Crítica Elisyum (Elisyum / 2013 / EUA) dir. Neil Blomkamp
Distrito
9 é provavelmente uma das mais importantes ficções científicas da década
passada, e isso por diversos motivos, entre eles, a própria estética de
documentário, o ritmo frenético e intenso, levando o espectador à beira da
poltrona o tempo inteiro, além da criação de um anti-herói complexo e trágico a
quem odiamos mas para quem também torcemos; mas acima de tudo, a distopia
criada pelo diretor Neil Blomkamp era fascinante por ser uma metáfora
intrincada que explorava com muita propriedade todas as possibilidades críticas
da proposta. Blomkamp agora volta com uma nova ficção científica mais arrojada
visualmente e que em muitos aspectos remete ao seu trabalho anterior, mas que
acaba decaindo muito por não saber lidar tão bem com sua própria ambição.
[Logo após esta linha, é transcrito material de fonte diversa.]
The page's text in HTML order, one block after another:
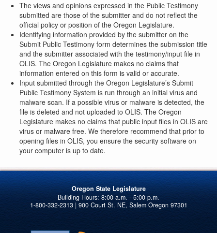
The views and opinions expressed in the Public Testimony
submitted are those of the submitter and do not reflect the
official policy or position of the Oregon Legislature.
Identifying information provided by the submitter on the
Submit Public Testimony form determines the submission title
and the submitter associated with the testimony/input file in
OLIS. The Oregon Legislature makes no claims that
information entered on this form is valid or accurate.
Input submitted through the Oregon Legislature’s Submit
Public Testimony System is run through an initial virus and
malware scan. If a possible virus or malware is detected, the
file is deleted and not uploaded to OLIS. The Oregon
Legislature makes no claims that public input files in OLIS are
virus or malware free. We therefore recommend that prior to
opening files in OLIS, you ensure the security software on
your computer is up to date.
Oregon State Legislature
1-800-332-2313 | 900 Court St. NE, Salem Oregon 97301
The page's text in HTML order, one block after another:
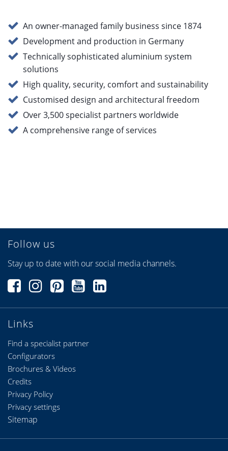
An owner-managed family business since 1874
Development and production in Germany
Technically sophisticated aluminium system
solutions
High quality, security, comfort and sustainability
Customised design and architectural freedom
Over 3,500 specialist partners worldwide
A comprehensive range of services
Links
Find a specialist partner
Configurators
Brochures & Videos
Follow us
Stay up to date with our social media channels.
Credits
Privacy Policy
Privacy settings
Sitemap
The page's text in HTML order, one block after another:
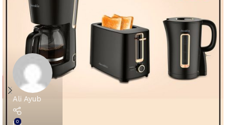
Ali Ayub
0
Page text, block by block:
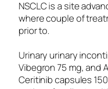
NSCLC is a site
where couple of
prior to.
Urinary urinary
Vibegron 75 mg, and
Ceritinib capsules
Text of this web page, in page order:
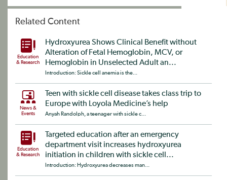
Related Content
Education
& Research
Hydroxyurea Shows Clinical Benefit without
Alteration of Fetal Hemoglobin, MCV, or
Hemoglobin in Unselected Adult an...
Introduction: Sickle cell anemia is the...
News &
Events
Teen with sickle cell disease takes class trip to
Europe with Loyola Medicine’s help
Anyah Randolph, a teenager with sickle c...
Education
& Research
Targeted education after an emergency
department visit increases hydroxyurea
initiation in children with sickle cell...
Introduction: Hydroxyurea decreases man...
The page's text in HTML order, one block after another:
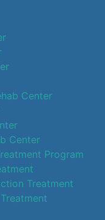
Center
Center
Program
Treatment
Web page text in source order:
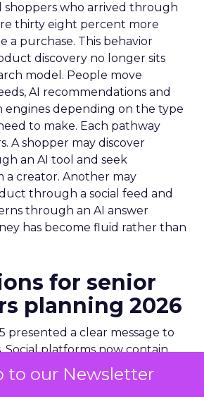
to our Newsletter
shoppers who arrived through
thirty eight percent more
a purchase. This behavior
discovery no longer sits
model. People move
AI recommendations and
engines depending on the type
to make. Each pathway
A shopper may discover
an AI tool and seek
a creator. Another may
through a social feed and
through an AI answer
has become fluid rather than
for senior
planning 2026
presented a clear message to
Social platforms now contain
and conversion within one
models that separate these
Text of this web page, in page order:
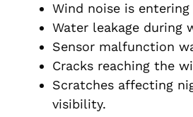
Wind noise is
Water leakage during
Sensor malfunction
Cracks reaching the
Scratches affecting
visibility.
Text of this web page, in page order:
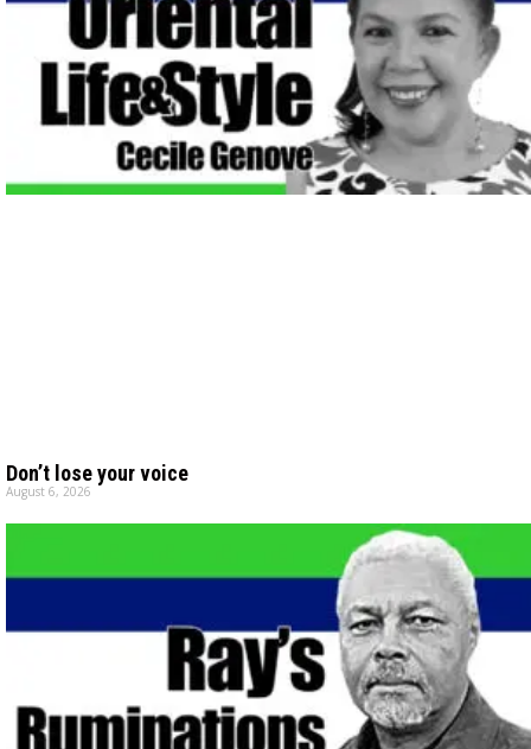
Don’t lose your voice
August 6, 2026
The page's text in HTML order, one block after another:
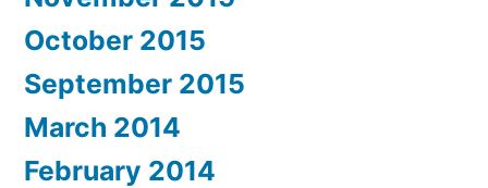
October 2015
September 2015
March 2014
February 2014
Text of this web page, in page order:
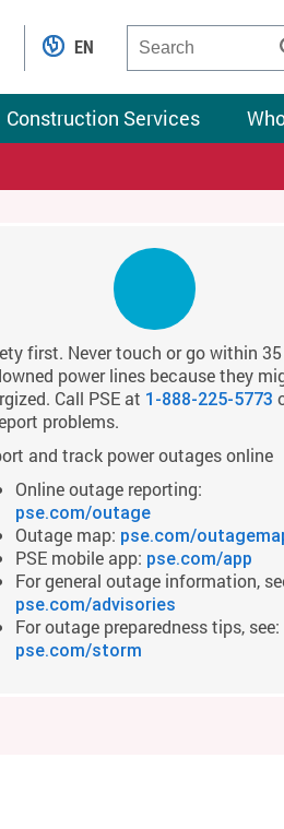
Construction Services
EN
first. Never touch or go within
power lines because they
Call PSE at 1-888-225-5773
problems.
and track power outages online
Online outage reporting:
pse.com/outage
Outage map: pse.com/
PSE mobile app: pse.com/app
For general outage information,
pse.com/advisories
For outage preparedness tips, see:
pse.com/storm
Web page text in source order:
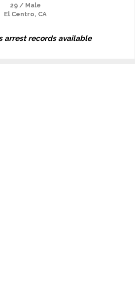
29 / Male
El Centro, CA
arrest records available
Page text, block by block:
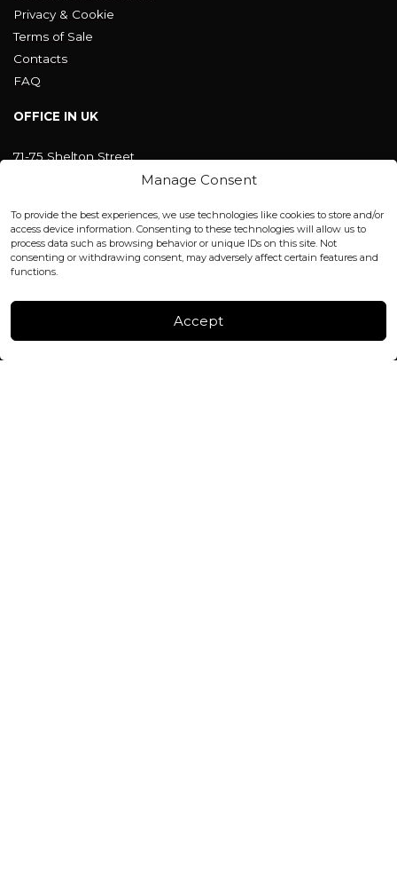
Manage Consent
To provide the best experiences, we use technologies like cookies to store and/or
access device information. Consenting to these technologies will allow us to
process data such as browsing behavior or unique IDs on this site. Not
consenting or withdrawing consent, may adversely affect certain features and
functions.
Accept
Privacy & Cookie
Terms of Sale
Contacts
FAQ
OFFICE IN UK
71-75 Shelton Street
Covent Garden, London
office@blackshisha.com
+447440961277 (WhatsApp only)
FACTORY & WAREHOUSE IN MOLDOVA
Instagram
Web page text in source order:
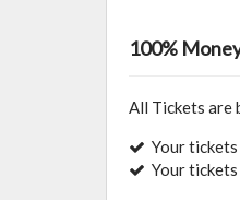
100%
All Tickets are
Your
Your
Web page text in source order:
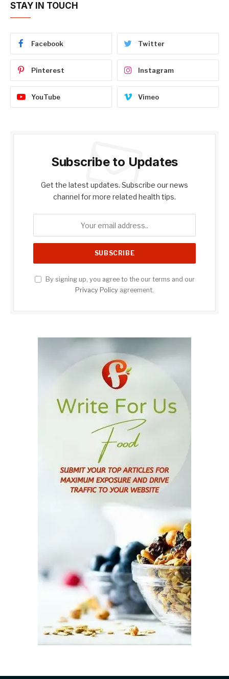
STAY IN TOUCH
Facebook Twitter
Pinterest Instagram
YouTube Vimeo
Subscribe to Updates
Get the latest updates. Subscribe our news
channel for more related health tips.
By signing up, you agree to the our terms and our
Privacy Policy agreement.
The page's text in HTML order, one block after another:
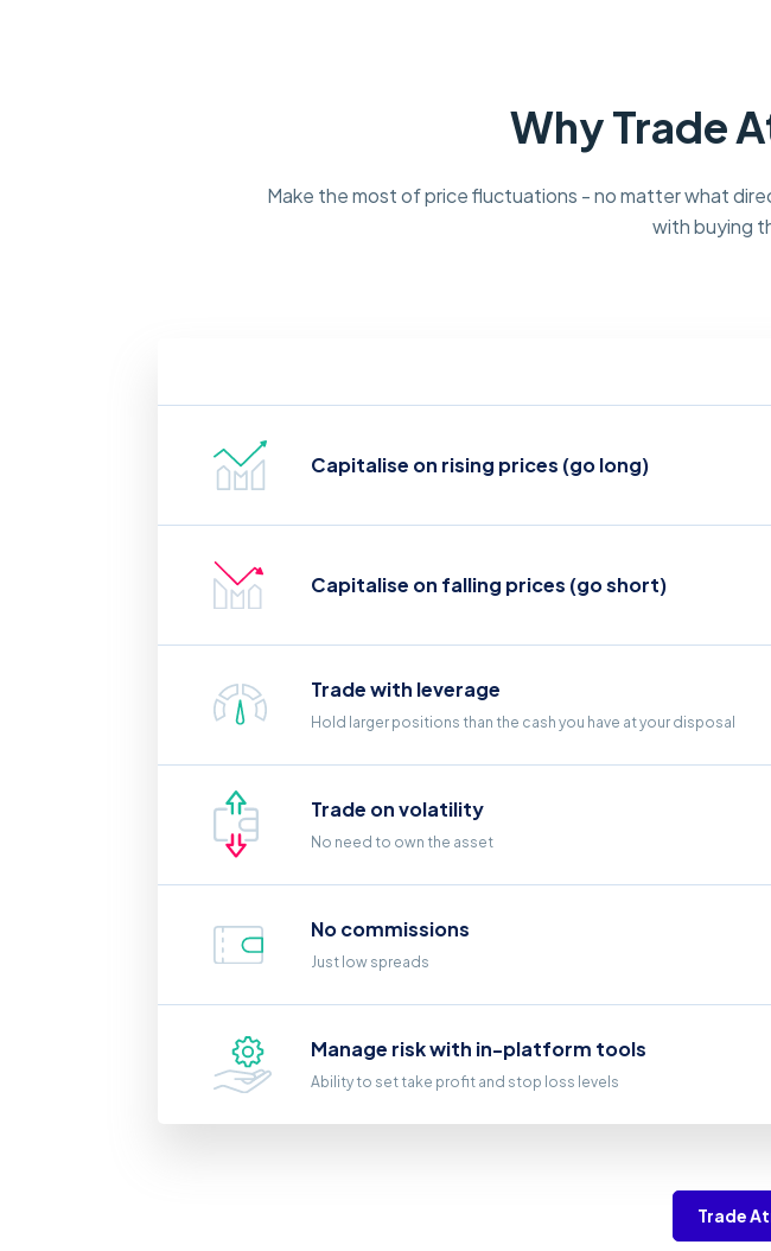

Escrito pelo próprio Blomkamp, Elisyum também conta uma distopia, desta
vez sobre condições em que a Terra se tornou inabitável, tanto pela poluição
quanto pela superpopulação, o que obrigou as pessoas mais ricas e poderosas,
desejosas por manter o seu estilo de vida, a passarem a viver em uma estação
espacial que fica na órbita da Terra, que recebeu o nome de Elisyum (metáfora
advinda da mitologia grega, onde esse era o nome do lugar para onde as almas
boas e inocentes iam depois da morte). As pessoas pobres, sem recursos, ficavam
apodrecendo na Terra, sonhando em talvez um dia ir para a estação, mas enquanto
isso vivendo em um ambiente sujo, decadente e corrupto.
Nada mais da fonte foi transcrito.